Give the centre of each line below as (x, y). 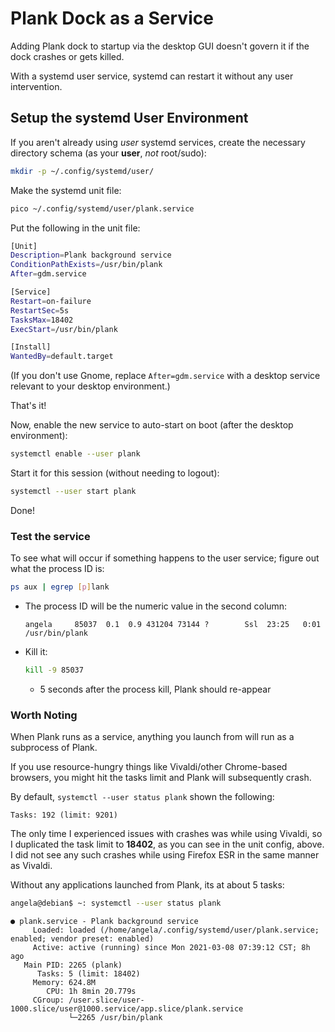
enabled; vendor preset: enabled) (82, 939)
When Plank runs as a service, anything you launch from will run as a (152, 737)
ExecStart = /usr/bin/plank (64, 329)
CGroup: (48, 1000)
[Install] (31, 347)
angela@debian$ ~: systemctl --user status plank (116, 903)
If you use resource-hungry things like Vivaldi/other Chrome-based (149, 767)
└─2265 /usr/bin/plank (115, 1018)
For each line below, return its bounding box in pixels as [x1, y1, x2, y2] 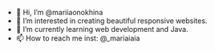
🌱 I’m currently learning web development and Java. [15, 25, 189, 33]
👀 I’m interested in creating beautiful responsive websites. [15, 16, 208, 25]
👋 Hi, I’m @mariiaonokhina [15, 8, 103, 17]
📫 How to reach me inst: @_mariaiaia [15, 33, 140, 43]
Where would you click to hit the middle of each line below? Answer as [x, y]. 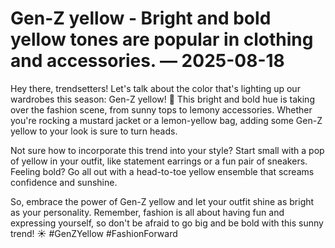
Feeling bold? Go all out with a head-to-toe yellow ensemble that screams [162, 171]
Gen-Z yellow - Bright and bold [141, 18]
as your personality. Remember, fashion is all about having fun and [147, 212]
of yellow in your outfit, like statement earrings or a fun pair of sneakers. [159, 161]
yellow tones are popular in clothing [162, 39]
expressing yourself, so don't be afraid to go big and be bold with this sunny [167, 223]
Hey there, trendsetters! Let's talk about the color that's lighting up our [155, 88]
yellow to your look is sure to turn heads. [94, 131]
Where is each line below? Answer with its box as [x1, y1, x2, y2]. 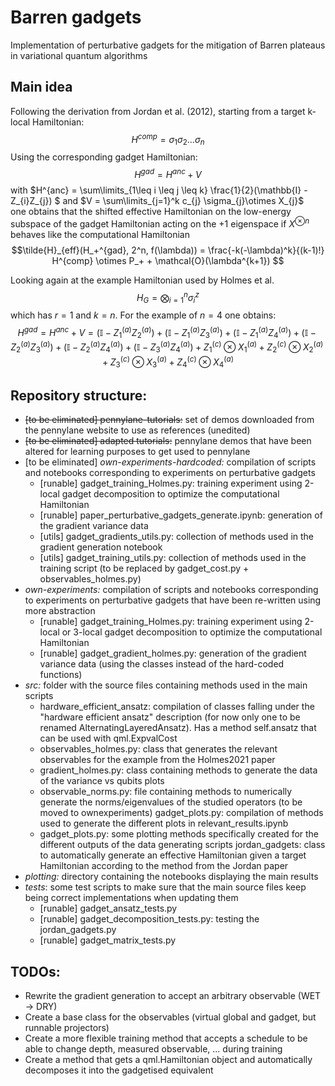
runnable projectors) [24, 1021, 110, 1033]
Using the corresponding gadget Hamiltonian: [10, 151, 198, 163]
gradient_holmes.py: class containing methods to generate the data [39, 764, 318, 776]
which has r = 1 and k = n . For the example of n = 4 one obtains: [10, 309, 277, 321]
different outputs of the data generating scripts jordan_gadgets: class [39, 839, 326, 851]
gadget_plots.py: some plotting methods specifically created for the [39, 828, 320, 840]
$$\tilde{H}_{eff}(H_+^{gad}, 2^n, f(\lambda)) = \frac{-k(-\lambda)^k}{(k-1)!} [11, 244, 325, 256]
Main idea [10, 79, 73, 96]
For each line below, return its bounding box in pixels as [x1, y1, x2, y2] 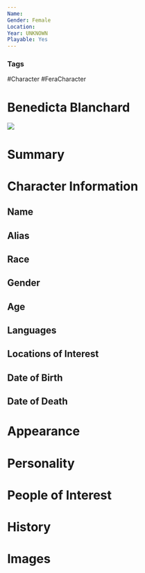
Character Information [7, 178, 139, 194]
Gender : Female [7, 17, 51, 24]
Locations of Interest [7, 348, 99, 360]
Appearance [7, 423, 80, 439]
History [7, 519, 51, 535]
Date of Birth [7, 372, 63, 383]
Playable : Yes [7, 36, 49, 43]
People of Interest [7, 487, 112, 503]
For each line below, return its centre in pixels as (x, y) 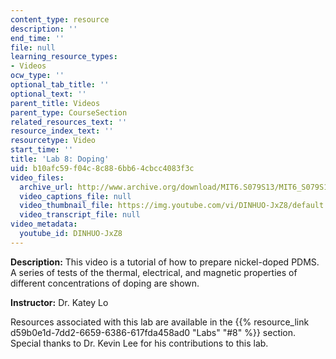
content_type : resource (60, 19)
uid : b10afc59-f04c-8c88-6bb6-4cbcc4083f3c (102, 168)
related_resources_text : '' (69, 122)
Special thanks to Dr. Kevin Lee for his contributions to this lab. (139, 343)
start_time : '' (42, 150)
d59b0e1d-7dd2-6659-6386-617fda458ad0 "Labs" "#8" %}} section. (153, 332)
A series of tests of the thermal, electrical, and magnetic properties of (154, 272)
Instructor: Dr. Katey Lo (59, 302)
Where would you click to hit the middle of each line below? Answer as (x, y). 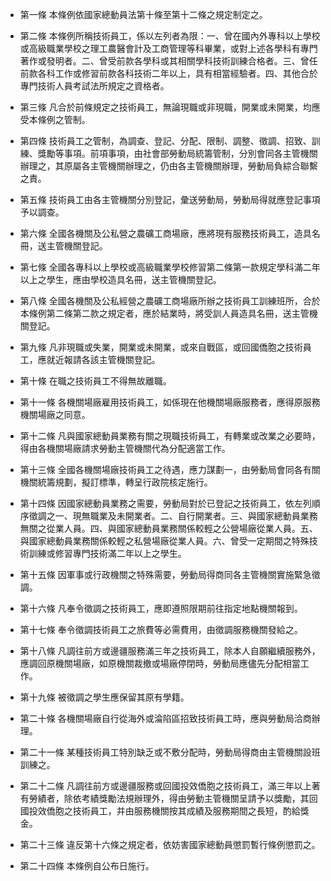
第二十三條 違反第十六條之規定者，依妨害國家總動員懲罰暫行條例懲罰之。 (170, 844)
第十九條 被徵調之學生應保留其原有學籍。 (104, 697)
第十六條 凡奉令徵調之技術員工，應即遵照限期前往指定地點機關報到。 (161, 608)
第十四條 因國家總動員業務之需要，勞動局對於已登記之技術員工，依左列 (165, 503)
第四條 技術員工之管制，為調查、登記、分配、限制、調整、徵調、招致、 (165, 141)
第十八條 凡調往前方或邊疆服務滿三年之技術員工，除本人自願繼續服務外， (170, 651)
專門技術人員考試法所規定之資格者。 (94, 86)
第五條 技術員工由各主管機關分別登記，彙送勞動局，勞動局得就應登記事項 (170, 199)

__________________________________________________

• **Goal of the exercise**: Skip the pictures, then return the rest of the data exactly.

• **Solution to this task**:
Give the centre of each line below as (x, y). 
enabled; vendor preset: enabled) (82, 939)
When Plank runs as a service, anything you launch from will run as a (152, 737)
ExecStart = /usr/bin/plank (64, 329)
CGroup: (48, 1000)
[Install] (31, 347)
angela@debian$ ~: systemctl --user status plank (116, 903)
If you use resource-hungry things like Vivaldi/other Chrome-based (149, 767)
└─2265 /usr/bin/plank (115, 1018)
For each line below, return its bounding box in pixels as [x1, y1, x2, y2] 
🌱 I’m currently learning web development and Java. [15, 25, 189, 33]
👀 I’m interested in creating beautiful responsive websites. [15, 16, 208, 25]
👋 Hi, I’m @mariiaonokhina [15, 8, 103, 17]
📫 How to reach me inst: @_mariaiaia [15, 33, 140, 43]
Where would you click to hit the middle of each line below? Answer as [x, y]. 
Feeling bold? Go all out with a head-to-toe yellow ensemble that screams [162, 171]
Gen-Z yellow - Bright and bold [141, 18]
as your personality. Remember, fashion is all about having fun and [147, 212]
of yellow in your outfit, like statement earrings or a fun pair of sneakers. [159, 161]
yellow tones are popular in clothing [162, 39]
expressing yourself, so don't be afraid to go big and be bold with this sunny [167, 223]
Hey there, trendsetters! Let's talk about the color that's lighting up our [155, 88]
yellow to your look is sure to turn heads. [94, 131]
Where is each line below? Answer with its box as [x1, y1, x2, y2]. 
runnable projectors) [24, 1021, 110, 1033]
Using the corresponding gadget Hamiltonian: [10, 151, 198, 163]
gradient_holmes.py: class containing methods to generate the data [39, 764, 318, 776]
which has r = 1 and k = n . For the example of n = 4 one obtains: [10, 309, 277, 321]
different outputs of the data generating scripts jordan_gadgets: class [39, 839, 326, 851]
gadget_plots.py: some plotting methods specifically created for the [39, 828, 320, 840]
$$\tilde{H}_{eff}(H_+^{gad}, 2^n, f(\lambda)) = \frac{-k(-\lambda)^k}{(k-1)!} [11, 244, 325, 256]
Main idea [10, 79, 73, 96]
For each line below, return its bounding box in pixels as [x1, y1, x2, y2] 
Character Information [7, 178, 139, 194]
Gender : Female [7, 17, 51, 24]
Locations of Interest [7, 348, 99, 360]
Appearance [7, 423, 80, 439]
History [7, 519, 51, 535]
Date of Birth [7, 372, 63, 383]
Playable : Yes [7, 36, 49, 43]
People of Interest [7, 487, 112, 503]
For each line below, return its centre in pixels as (x, y) 
content_type : resource (60, 19)
uid : b10afc59-f04c-8c88-6bb6-4cbcc4083f3c (102, 168)
related_resources_text : '' (69, 122)
Special thanks to Dr. Kevin Lee for his contributions to this lab. (139, 343)
start_time : '' (42, 150)
d59b0e1d-7dd2-6659-6386-617fda458ad0 "Labs" "#8" %}} section. (153, 332)
A series of tests of the thermal, electrical, and magnetic properties of (154, 272)
Instructor: Dr. Katey Lo (59, 302)
Where would you click to hit the middle of each line below? Answer as (x, y). 
第二十三條 違反第十六條之規定者，依妨害國家總動員懲罰暫行條例懲罰之。 (170, 844)
第十九條 被徵調之學生應保留其原有學籍。 (104, 697)
第十六條 凡奉令徵調之技術員工，應即遵照限期前往指定地點機關報到。 (161, 608)
第十四條 因國家總動員業務之需要，勞動局對於已登記之技術員工，依左列 (165, 503)
第四條 技術員工之管制，為調查、登記、分配、限制、調整、徵調、招致、 (165, 141)
第十八條 凡調往前方或邊疆服務滿三年之技術員工，除本人自願繼續服務外， (170, 651)
專門技術人員考試法所規定之資格者。 (94, 86)
第五條 技術員工由各主管機關分別登記，彙送勞動局，勞動局得就應登記事項 (170, 199)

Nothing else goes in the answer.